| Work to complete |
Return all entries precisely as they stand, without the images.

| Provided entries |

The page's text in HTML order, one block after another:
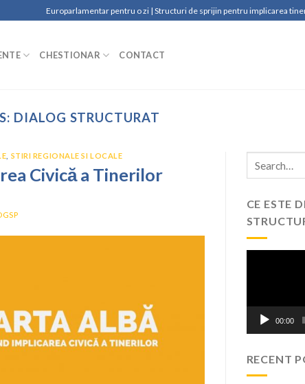
Europarlamentar pentru o zi | Structuri de sprijin pentru implicarea
CHESTIONAR CONTACT
DIALOG STRUCTURAT
STIRI REGIONALE SI LOCALE
Civică a Tinerilor
CE ESTE
00:00
RECENT
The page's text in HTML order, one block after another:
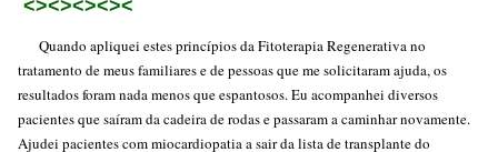
<><><><><
Quando apliquei estes princípios da Fitoterapia Regenerativa no
tratamento de meus familiares e de pessoas que me solicitaram ajuda, os
resultados foram nada menos que espantosos. Eu acompanhei diversos
pacientes que saíram da cadeira de rodas e passaram a caminhar novamente.
Ajudei pacientes com miocardiopatia a sair da lista de transplante do
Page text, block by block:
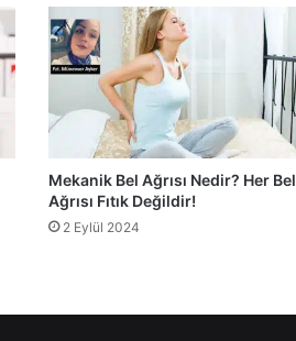
Mekanik Bel Ağrısı Nedir? Her Bel
Ağrısı Fıtık Değildir!
2 Eylül 2024
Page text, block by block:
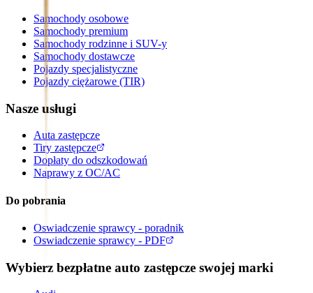
Samochody osobowe
Samochody premium
Samochody rodzinne i SUV-y
Samochody dostawcze
Pojazdy specjalistyczne
Pojazdy ciężarowe (TIR)
Nasze usługi
Auta zastępcze
Tiry zastępcze
Dopłaty do odszkodowań
Naprawy z OC/AC
Do pobrania
Oswiadczenie sprawcy - poradnik
Oswiadczenie sprawcy - PDF
Wybierz bezpłatne auto zastępcze swojej marki
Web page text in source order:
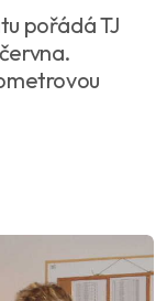
pořádá TJ
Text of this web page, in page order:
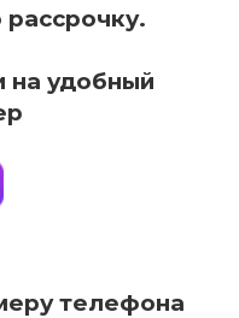
рассрочку.
на удобный
телефона
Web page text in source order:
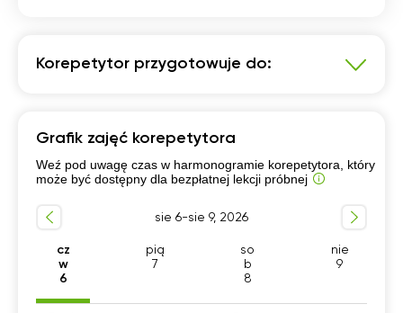
Korepetytor przygotowuje do:
Szkoła podstawowa 7-8 klasa
Przygotowanie do matury rozszerzonej
Technikum (profil podstawowy)
Szkola średnia (profil podstawowy)
Szkola średnia (profil rozszerzony)
Liceum (profil rozszerzony)
Grafik zajęć korepetytora
Weź pod uwagę czas w harmonogramie korepetytora, który
może być dostępny dla bezpłatnej lekcji próbnej
sie 6-sie 9, 2026
cz
w
6
pią
7
so
b
8
nie
9
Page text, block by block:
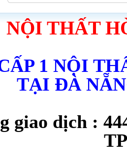
NỘI THẤT
1 NỘI
TẠI ĐÀ
giao dịch :
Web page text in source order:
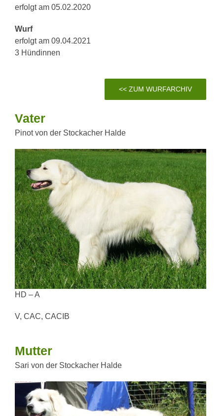
erfolgt am 05.02.2020
Wurf
erfolgt am 09.04.2021
3 Hündinnen
<< ZUM WURFARCHIV
Vater
Pinot von der Stockacher Halde
HD – A
V, CAC, CACIB
Mutter
Sari von der Stockacher Halde
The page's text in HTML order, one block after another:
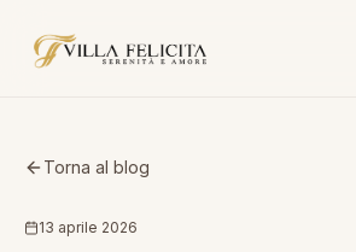
Torna al blog
13 aprile 2026
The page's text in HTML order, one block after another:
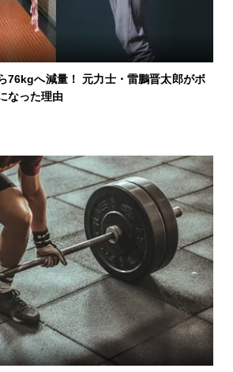
76kgへ減量！ 元力士・雷鵬晋太郎がボ
なった理由
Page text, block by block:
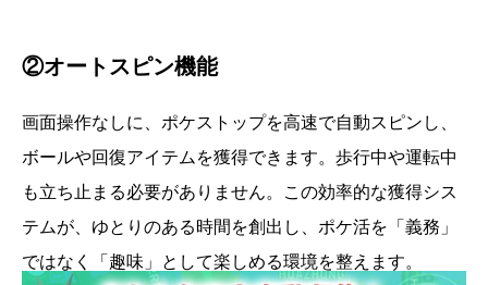
②オートスピン機能
画面操作なしに、ポケストップを高速で自動スピンし、
ボールや回復アイテムを獲得できます。歩行中や運転中
も立ち止まる必要がありません。この効率的な獲得シス
テムが、ゆとりのある時間を創出し、ポケ活を「義務」
ではなく「趣味」として楽しめる環境を整えます。
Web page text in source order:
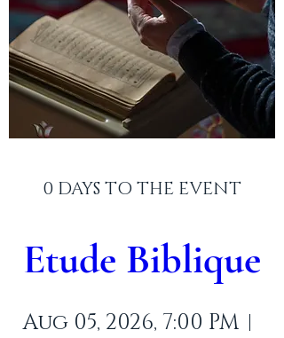
0 DAYS TO THE EVENT
Etude Biblique
Aug 05, 2026, 7:00 PM
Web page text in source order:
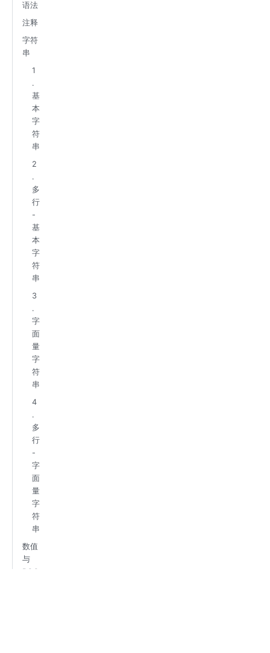
语法
注释
字符
串
1
.
基
本
字
符
串
2
.
多
行
-
基
本
字
符
串
3
.
字
面
量
字
符
串
4
.
多
行
-
字
面
量
字
符
串
数值
与
BOO
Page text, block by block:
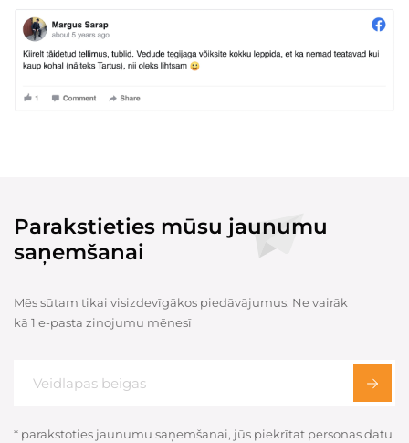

| Your solution |
The page's text in HTML order, one block after another:
Europarlamentar pentru o zi | Structuri de sprijin pentru implicarea
CHESTIONAR CONTACT
DIALOG STRUCTURAT
STIRI REGIONALE SI LOCALE
Civică a Tinerilor
CE ESTE
00:00
RECENT
The page's text in HTML order, one block after another:
<><><><><
Quando apliquei estes princípios da Fitoterapia Regenerativa no
tratamento de meus familiares e de pessoas que me solicitaram ajuda, os
resultados foram nada menos que espantosos. Eu acompanhei diversos
pacientes que saíram da cadeira de rodas e passaram a caminhar novamente.
Ajudei pacientes com miocardiopatia a sair da lista de transplante do
Page text, block by block:
Mekanik Bel Ağrısı Nedir? Her Bel
Ağrısı Fıtık Değildir!
2 Eylül 2024
Page text, block by block:
Samochody osobowe
Samochody premium
Samochody rodzinne i SUV-y
Samochody dostawcze
Pojazdy specjalistyczne
Pojazdy ciężarowe (TIR)
Nasze usługi
Auta zastępcze
Tiry zastępcze
Dopłaty do odszkodowań
Naprawy z OC/AC
Do pobrania
Oswiadczenie sprawcy - poradnik
Oswiadczenie sprawcy - PDF
Wybierz bezpłatne auto zastępcze swojej marki
Web page text in source order:
pořádá TJ
Text of this web page, in page order:
рассрочку.
на удобный
телефона
Web page text in source order:
Korepetytor przygotowuje do:
Szkoła podstawowa 7-8 klasa
Przygotowanie do matury rozszerzonej
Technikum (profil podstawowy)
Szkola średnia (profil podstawowy)
Szkola średnia (profil rozszerzony)
Liceum (profil rozszerzony)
Grafik zajęć korepetytora
Weź pod uwagę czas w harmonogramie korepetytora, który
może być dostępny dla bezpłatnej lekcji próbnej
sie 6-sie 9, 2026
cz
w
6
pią
7
so
b
8
nie
9
Page text, block by block:
NỘI THẤT
1 NỘI
TẠI ĐÀ
giao dịch :
Web page text in source order:
erfolgt am 05.02.2020
Wurf
erfolgt am 09.04.2021
3 Hündinnen
<< ZUM WURFARCHIV
Vater
Pinot von der Stockacher Halde
HD – A
V, CAC, CACIB
Mutter
Sari von der Stockacher Halde
The page's text in HTML order, one block after another:
Torna al blog
13 aprile 2026
The page's text in HTML order, one block after another:
76kgへ減量！ 元力士・雷鵬晋太郎がボ
なった理由
Page text, block by block:
②オートスピン機能
画面操作なしに、ポケストップを高速で自動スピンし、
ボールや回復アイテムを獲得できます。歩行中や運転中
も立ち止まる必要がありません。この効率的な獲得シス
テムが、ゆとりのある時間を創出し、ポケ活を「義務」
ではなく「趣味」として楽しめる環境を整えます。
Web page text in source order:
0 DAYS TO THE EVENT
Etude Biblique
Aug 05, 2026, 7:00 PM
Web page text in source order:
语法
注释
字符
串
1
.
基
本
字
符
串
2
.
多
行
-
基
本
字
符
串
3
.
字
面
量
字
符
串
4
.
多
行
-
字
面
量
字
符
串
数值
与
BOO
Page text, block by block:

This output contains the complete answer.